All last week during Ole Miss' open date, the topic of discussion was being a vast underdog in the Rebels' home game Saturday against No. 2 Alabama.
"We've talked about it every day after practice," said Rebels sophomore flanker Ja-Mes Logan. "The QBs, the running backs, the receivers, all the skilled people, we all meet and talk about what we've got to do.
"We expect to be underdogs to everybody we play. It's nothing new."
Except for the fact that the Rebels are a 25-point underdog on their home field to the Crimson Tide. Until that hefty number was mentioned to Logan, he said he had no idea he and his teammates were almost a four-TD underdog.
"We can't control what other people think," Logan said. "It's going to be fun. It's always fun to play a top-five team."
Ole Miss coach Houston Nutt is 5-11 lifetime against top-five teams, going 1-4 since he moved to Oxford in 2008 after recording a 4-7 record when he coached Arkansas. He's 0-2 against Alabama when the Tide has been ranked, losing 22-7 to then-No. 3 'Bama in Oxford two seasons ago and 24-20 to the No. 2 Tide in Tuscaloosa in 2009.
Though Nutt has been someone who through the years has rallied his troops against impossible odds, he knows his 2-3 Rebels (0-2 in the SEC's Western Division) are really up against it this weekend in Vaught-Hemingway Stadium, especially when he looks at Alabama's defense.
"They have a lot of experience, with that moxie and that confidence," Nutt said of the Tide's defense, which ranks in the top four nationally in five categories, including third in total defense (191.3 yards allowed) and first in scoring defense (7 ppg). "Watch the teams that play Alabama the last few weeks. Those quarterbacks haven't been (in games) very long (before getting knocked silly)."
AND YOUR NAME IS ...
Seven weeks into the season, and there could be six quarterbacks in the SEC starting this weekend who weren't starters when the season opened.
Two starters have fallen to injury -- Florida's John Brantley (leg) and Tennessee's Tyler Bray, who's out five to six weeks with a broken thumb on his throwing hand, an injury he suffered late in Saturday's 20-12 loss to Georgia.
Two other starters lost jobs because of stagnant offenses -- South Carolina's Stephen Garcia and Ole Miss' Barry Brunetti (though he has never really had a second chance after starting and playing just the first half in the season-opening loss to BYU).
A couple of others may lose their starting spots this week because of uninspired play -- Mississippi State's Chris Relf and Vanderbilt's Larry Smith.
While the loss of Brantley just before halftime of the Alabama game two Saturdays ago hurt Florida, the Gators (4-2) still have enough talent to get to seven or eight wins.

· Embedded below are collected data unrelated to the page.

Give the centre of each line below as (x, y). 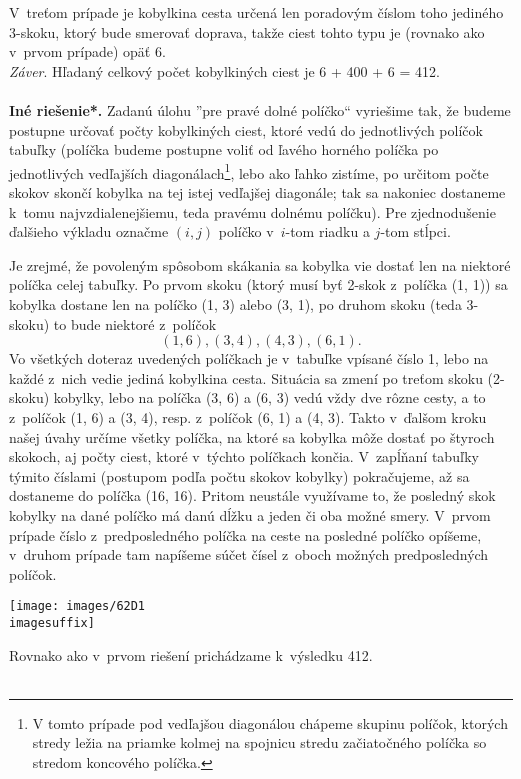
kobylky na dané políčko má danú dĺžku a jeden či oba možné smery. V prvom (250, 514)
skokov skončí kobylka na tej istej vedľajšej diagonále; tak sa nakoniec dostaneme (257, 192)
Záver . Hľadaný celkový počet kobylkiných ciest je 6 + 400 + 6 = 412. (224, 70)
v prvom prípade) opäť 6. (87, 51)
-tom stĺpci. (415, 231)
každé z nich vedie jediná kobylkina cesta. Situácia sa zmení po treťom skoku (246, 377)
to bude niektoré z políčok (135, 323)
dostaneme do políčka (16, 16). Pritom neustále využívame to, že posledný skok (252, 495)
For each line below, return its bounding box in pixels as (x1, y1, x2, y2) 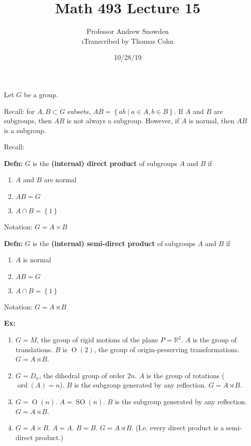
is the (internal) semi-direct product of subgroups (32, 238, 195, 248)
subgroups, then (4, 115, 52, 126)
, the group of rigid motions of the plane (37, 334, 158, 345)
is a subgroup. (4, 125, 46, 135)
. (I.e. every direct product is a (131, 422, 224, 433)
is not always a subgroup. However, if (66, 115, 179, 126)
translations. (15, 344, 53, 354)
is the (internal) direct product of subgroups (32, 158, 177, 168)
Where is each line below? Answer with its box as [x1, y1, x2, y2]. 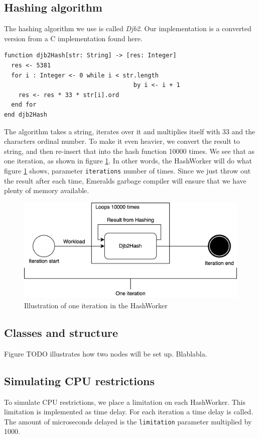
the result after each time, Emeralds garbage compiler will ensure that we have [4, 175, 246, 186]
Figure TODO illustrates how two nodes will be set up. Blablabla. [4, 348, 207, 359]
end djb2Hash [4, 111, 47, 118]
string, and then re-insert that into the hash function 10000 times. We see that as [4, 145, 255, 156]
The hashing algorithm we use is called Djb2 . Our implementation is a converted [4, 23, 251, 34]
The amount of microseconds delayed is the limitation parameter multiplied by [4, 416, 252, 426]
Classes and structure [4, 324, 118, 340]
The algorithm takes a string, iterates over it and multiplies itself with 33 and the [4, 126, 255, 136]
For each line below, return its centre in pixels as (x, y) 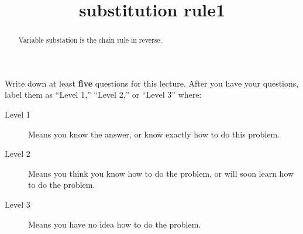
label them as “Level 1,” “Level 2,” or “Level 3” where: (103, 94)
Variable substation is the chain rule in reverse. (90, 40)
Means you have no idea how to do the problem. (115, 224)
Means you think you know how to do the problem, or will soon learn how (161, 173)
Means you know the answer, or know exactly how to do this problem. (154, 134)
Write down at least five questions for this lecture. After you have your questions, (152, 83)
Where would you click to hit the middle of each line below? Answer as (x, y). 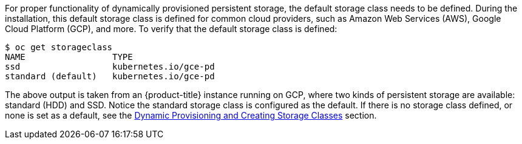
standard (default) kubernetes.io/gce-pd (110, 76)
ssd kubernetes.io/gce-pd (110, 67)
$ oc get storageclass (59, 47)
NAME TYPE (69, 57)
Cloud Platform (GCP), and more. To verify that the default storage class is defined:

That's not the case with the Vols (3-2), who currently are second in the SEC in passing (thanks to Bray's 315.8 ypg) and dead last in rushing (84.8 yards per game). Tennessee's running game is so putrid that the top six running backs in the league are individually outgaining the Vols.
Also consider the fact that Tennessee has to start backup quarterback Matt Simms (who started last year's first eight games before being yanked in favor of Bray) against No. 1 LSU and its big-play defense on Saturday. It could be a long night in Neyland Stadium for the 15-point-underdog Vols.
"We have had some tough luck, and it will be doom and gloom if we don't correct some of the things that affect how we are playing," Tennessee second-year coach Derek Dooley said Monday. "If we put our head down and don't go out there and play the best we can play, it will be doom and gloom. We are going to get annihilated. But if we go out there and compete like we are capable of and not lose composure, then we will see what happens."